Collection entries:
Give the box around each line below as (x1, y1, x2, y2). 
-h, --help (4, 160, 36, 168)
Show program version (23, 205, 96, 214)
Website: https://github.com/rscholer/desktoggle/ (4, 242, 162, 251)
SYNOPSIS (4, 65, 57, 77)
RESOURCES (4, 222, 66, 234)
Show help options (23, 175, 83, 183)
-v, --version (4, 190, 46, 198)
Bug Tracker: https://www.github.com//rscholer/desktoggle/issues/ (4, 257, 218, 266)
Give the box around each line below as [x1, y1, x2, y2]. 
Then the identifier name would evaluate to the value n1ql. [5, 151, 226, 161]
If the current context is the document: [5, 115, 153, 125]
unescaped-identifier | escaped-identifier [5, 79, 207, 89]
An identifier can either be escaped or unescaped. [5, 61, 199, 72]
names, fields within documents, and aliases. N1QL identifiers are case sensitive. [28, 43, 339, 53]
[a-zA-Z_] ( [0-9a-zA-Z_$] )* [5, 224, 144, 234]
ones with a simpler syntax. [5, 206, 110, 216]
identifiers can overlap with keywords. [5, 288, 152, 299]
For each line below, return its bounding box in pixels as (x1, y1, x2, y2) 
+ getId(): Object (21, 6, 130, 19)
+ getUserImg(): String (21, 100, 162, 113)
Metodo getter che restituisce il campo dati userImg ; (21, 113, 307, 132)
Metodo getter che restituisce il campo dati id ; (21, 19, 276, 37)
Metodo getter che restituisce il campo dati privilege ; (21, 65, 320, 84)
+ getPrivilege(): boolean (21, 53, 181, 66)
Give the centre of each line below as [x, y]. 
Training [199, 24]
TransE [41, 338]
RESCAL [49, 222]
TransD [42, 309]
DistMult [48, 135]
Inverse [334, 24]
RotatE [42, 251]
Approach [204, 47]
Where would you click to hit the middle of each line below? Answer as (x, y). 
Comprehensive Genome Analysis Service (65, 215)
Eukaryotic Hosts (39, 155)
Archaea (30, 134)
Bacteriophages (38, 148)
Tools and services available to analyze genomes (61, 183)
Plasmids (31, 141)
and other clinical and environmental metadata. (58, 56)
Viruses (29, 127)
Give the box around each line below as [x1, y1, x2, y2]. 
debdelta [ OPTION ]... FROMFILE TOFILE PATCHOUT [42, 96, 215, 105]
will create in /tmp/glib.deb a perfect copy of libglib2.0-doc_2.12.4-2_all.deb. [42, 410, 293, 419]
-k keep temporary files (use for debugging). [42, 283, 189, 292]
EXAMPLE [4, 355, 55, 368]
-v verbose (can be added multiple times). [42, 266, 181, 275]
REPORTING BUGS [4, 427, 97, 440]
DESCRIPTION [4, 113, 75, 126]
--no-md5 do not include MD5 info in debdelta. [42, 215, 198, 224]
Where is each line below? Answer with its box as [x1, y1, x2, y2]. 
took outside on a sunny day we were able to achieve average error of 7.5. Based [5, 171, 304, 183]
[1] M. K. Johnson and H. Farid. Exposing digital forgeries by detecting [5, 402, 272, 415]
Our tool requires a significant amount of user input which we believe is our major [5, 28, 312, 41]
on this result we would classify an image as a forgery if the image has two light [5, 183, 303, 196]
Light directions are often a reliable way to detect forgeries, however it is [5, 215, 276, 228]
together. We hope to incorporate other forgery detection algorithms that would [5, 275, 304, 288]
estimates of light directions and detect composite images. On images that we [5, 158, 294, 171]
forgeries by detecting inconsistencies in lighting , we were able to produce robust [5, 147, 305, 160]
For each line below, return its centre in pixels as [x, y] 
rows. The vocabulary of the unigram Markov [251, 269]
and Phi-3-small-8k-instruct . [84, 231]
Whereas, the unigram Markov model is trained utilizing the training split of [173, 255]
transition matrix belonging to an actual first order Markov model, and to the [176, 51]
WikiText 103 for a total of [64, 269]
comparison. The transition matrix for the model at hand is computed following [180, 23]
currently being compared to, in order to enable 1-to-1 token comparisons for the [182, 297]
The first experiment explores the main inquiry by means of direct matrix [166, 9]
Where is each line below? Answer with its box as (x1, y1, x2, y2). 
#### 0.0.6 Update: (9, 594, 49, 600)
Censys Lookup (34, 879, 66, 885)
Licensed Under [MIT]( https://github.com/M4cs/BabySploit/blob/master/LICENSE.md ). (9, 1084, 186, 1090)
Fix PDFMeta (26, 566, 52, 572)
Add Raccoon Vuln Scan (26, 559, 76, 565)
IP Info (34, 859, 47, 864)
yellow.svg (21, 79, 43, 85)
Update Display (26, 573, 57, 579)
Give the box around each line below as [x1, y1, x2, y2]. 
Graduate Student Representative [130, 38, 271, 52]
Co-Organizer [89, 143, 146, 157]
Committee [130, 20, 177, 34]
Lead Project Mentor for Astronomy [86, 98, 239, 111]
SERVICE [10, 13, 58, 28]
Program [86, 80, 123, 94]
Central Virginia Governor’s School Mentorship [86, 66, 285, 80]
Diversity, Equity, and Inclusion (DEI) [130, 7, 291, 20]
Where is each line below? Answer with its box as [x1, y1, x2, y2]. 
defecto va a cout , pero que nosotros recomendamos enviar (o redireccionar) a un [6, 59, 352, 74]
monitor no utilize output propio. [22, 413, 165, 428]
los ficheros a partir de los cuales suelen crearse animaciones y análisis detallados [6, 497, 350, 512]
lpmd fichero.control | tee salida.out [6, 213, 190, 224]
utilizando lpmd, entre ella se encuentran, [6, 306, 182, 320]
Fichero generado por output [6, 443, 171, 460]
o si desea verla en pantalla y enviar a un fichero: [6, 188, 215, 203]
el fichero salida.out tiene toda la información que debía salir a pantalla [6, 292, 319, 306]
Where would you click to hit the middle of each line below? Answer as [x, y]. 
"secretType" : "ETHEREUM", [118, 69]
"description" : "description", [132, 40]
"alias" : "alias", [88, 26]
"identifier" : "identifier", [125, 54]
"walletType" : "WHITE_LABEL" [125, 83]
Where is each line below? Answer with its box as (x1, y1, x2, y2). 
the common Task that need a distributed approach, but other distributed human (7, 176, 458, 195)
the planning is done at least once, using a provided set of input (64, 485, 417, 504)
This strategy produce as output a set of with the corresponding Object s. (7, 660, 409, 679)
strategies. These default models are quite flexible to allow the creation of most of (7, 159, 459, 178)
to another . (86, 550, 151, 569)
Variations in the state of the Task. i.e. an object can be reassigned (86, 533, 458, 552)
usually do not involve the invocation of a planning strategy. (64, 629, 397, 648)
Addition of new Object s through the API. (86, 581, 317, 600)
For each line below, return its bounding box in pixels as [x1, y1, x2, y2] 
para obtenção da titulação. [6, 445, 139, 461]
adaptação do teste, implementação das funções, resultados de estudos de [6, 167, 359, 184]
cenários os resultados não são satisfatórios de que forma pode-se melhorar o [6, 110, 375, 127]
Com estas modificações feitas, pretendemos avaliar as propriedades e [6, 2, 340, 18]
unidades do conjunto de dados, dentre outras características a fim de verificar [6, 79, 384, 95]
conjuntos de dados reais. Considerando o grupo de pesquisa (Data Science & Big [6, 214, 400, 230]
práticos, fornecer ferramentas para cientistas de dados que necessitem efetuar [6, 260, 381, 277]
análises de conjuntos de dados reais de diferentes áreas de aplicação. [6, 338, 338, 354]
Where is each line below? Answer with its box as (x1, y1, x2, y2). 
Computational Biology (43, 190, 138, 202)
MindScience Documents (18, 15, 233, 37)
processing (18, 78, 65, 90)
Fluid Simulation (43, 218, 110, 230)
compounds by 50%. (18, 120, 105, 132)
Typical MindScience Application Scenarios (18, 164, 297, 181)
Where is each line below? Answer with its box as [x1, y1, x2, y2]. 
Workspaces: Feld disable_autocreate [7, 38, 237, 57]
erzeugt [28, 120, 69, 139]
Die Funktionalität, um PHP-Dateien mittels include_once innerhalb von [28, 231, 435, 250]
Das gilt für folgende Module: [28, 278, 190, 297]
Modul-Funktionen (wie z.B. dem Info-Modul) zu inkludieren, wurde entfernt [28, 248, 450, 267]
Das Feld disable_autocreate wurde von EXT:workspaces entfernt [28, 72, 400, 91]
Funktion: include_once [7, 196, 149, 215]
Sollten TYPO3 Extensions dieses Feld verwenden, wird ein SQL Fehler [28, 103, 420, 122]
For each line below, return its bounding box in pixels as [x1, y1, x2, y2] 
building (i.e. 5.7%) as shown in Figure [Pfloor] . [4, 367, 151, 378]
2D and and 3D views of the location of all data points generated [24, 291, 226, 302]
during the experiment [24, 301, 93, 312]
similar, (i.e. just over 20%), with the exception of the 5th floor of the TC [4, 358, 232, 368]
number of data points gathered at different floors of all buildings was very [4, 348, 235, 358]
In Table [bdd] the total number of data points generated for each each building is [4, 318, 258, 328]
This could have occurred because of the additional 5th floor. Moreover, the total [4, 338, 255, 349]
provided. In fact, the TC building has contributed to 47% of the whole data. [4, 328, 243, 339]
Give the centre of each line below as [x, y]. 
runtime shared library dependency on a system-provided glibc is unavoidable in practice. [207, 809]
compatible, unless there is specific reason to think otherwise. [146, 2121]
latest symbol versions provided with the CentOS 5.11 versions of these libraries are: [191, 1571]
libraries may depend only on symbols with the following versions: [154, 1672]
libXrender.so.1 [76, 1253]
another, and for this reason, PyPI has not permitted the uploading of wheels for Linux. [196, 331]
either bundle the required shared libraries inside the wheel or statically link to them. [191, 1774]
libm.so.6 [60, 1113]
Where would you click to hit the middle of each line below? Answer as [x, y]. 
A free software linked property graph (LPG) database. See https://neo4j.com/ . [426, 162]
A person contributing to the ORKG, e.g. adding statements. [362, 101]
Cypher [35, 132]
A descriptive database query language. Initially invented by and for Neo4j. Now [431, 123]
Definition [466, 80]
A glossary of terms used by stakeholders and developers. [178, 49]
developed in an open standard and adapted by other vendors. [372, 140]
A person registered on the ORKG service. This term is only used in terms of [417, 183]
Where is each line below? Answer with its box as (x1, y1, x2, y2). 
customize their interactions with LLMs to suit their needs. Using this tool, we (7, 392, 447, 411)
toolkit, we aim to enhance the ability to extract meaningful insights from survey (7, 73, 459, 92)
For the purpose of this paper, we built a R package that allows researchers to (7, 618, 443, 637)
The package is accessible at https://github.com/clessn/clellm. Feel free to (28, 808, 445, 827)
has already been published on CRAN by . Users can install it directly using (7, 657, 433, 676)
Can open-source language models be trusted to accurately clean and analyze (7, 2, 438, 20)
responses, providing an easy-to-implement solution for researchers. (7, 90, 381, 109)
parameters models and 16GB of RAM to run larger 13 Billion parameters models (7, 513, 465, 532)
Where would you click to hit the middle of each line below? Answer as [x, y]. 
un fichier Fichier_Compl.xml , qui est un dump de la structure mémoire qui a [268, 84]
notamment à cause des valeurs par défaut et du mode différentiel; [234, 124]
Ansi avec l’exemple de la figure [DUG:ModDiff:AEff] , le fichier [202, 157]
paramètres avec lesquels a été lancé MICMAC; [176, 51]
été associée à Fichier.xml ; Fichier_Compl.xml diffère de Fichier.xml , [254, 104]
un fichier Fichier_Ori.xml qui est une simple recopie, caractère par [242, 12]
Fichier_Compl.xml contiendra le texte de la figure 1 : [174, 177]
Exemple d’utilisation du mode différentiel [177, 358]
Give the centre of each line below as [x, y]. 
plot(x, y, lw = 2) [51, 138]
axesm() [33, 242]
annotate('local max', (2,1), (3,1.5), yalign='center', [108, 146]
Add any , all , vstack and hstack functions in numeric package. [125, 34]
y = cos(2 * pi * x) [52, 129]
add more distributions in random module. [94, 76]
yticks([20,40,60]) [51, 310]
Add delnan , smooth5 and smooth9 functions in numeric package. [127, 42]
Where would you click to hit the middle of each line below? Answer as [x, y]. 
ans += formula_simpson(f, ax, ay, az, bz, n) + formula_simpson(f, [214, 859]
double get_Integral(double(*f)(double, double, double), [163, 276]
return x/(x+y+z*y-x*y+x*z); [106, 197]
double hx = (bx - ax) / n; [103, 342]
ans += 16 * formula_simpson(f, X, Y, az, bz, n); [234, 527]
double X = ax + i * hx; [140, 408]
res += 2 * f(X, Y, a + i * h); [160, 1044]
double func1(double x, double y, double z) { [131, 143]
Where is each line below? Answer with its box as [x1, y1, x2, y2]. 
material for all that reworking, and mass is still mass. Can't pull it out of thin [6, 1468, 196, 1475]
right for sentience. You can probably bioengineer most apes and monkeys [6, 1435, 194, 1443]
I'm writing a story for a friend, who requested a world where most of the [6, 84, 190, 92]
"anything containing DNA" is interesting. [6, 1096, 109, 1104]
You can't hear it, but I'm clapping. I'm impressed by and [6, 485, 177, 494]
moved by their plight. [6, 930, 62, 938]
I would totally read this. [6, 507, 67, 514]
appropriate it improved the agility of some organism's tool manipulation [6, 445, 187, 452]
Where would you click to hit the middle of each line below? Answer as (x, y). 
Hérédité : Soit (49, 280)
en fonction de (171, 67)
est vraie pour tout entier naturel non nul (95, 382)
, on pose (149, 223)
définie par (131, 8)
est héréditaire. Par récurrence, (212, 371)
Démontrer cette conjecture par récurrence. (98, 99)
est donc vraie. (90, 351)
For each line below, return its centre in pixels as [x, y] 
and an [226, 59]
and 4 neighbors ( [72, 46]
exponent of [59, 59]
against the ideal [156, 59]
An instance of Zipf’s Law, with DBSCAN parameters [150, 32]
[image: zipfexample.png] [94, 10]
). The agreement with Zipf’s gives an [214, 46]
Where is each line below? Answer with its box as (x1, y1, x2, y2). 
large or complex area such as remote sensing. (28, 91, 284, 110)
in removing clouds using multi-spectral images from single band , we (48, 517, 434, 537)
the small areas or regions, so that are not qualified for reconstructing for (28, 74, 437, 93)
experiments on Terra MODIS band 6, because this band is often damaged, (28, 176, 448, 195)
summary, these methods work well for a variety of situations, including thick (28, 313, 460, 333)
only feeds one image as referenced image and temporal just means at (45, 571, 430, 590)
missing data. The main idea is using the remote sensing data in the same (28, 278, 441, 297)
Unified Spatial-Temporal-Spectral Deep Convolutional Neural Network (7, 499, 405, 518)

[EXERCISE BRIEF] Find "récurrence" in the preceding records. Copy each line that holds it.

[SOLUTION]
est héréditaire. Par récurrence, (212, 371)
Démontrer cette conjecture par récurrence. (98, 99)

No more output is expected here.